Item 3.01. Notice of Delisting or Failure to Satisfy a Continued Listing Rule or Standard; Transfer of Listing.

On February 9, 2016, The NASDAQ Stock Market (“NASDAQ”) granted Delcath Systems, Inc. (the “Company”) an additional 180 calendar days, or until August 8, 2016, to regain compliance with the $1.00 per share minimum required for continued listing on The NASDAQ Capital Market pursuant to NASDAQ Marketplace Rule 5550(a)(2) (the “Minimum Bid Price Rule”).

As previously reported, on August 11, 2015, the Company received a notification letter (the “Notice”) from NASDAQ advising the Company that for 30 consecutive trading days preceding the date of the Notice, the bid price of the Company’s common stock had closed below the $1.00 per share minimum required for continued listing on The NASDAQ Capital Market pursuant to the Minimum Bid Price Rule. The Company was provided 180 calendar days, or until February 8, 2016, to regain compliance with the Minimum Bid Price Rule. The Company was unable to regain compliance with the Minimum Bid Price Rule by February 8, 2016. The NASDAQ determination to grant the second compliance period was based on the Company meeting the continued listing requirement for market value of publicly held shares and all other applicable requirements for initial listing on The NASDAQ Capital Market, with the exception of the bid price requirement, and the Company’s written notice of its intention to cure the deficiency during the second compliance period by effecting a reverse stock split, if necessary.

To regain compliance, the bid price of the Company’s common stock must close at or above $1.00 per share for a minimum of ten consecutive business days at any time during the second 180-day compliance period. The Company intends to monitor the closing bid price of its common stock and may, if appropriate, consider implementing available options, including submitting a reverse stock split for approval by the Company’s stockholders. If a reverse stock split is approved by the stockholders of the Company, the Company’s Board of Directors will consider whether a reverse stock split is necessary and would facilitate the Company regaining compliance with the Minimum Bid Price Rule by August 8, 2016. There can be no assurance that the Company will be able to regain compliance with the Minimum Bid Price Rule or maintain compliance with the other listing requirements necessary for the Company to maintain the listing of its common stock on The NASDAQ Capital Market.

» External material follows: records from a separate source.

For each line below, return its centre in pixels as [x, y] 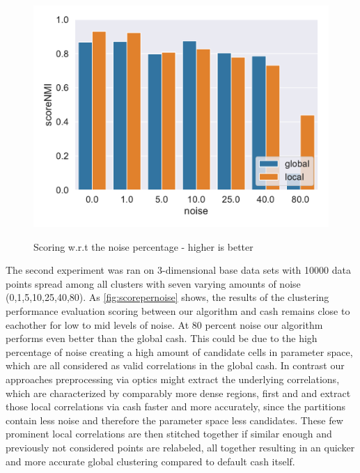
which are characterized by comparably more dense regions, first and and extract [178, 393]
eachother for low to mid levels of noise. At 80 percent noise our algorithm [164, 324]
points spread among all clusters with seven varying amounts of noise [153, 283]
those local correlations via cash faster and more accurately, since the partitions [175, 406]
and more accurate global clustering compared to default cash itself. [150, 461]
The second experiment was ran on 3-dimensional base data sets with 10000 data [178, 270]
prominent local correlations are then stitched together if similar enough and [169, 434]
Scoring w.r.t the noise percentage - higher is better [143, 246]

The Notice has no effect on the listing of the Company’s common stock at this time and the Company’s common stock will continue to trade on The NASDAQ Capital Market under the symbol “DCTH.”


SIGNATURES

Pursuant to the requirements of the Securities Exchange Act of 1934, the registrant has duly caused this report to be signed on its behalf by the undersigned hereunto duly authorized.

 

        DELCATH SYSTEMS, INC.
Dated: February 10, 2016     By:  

/s/ Jennifer K. Simpson, Ph.D.

    Name:   Jennifer K. Simpson, Ph.D.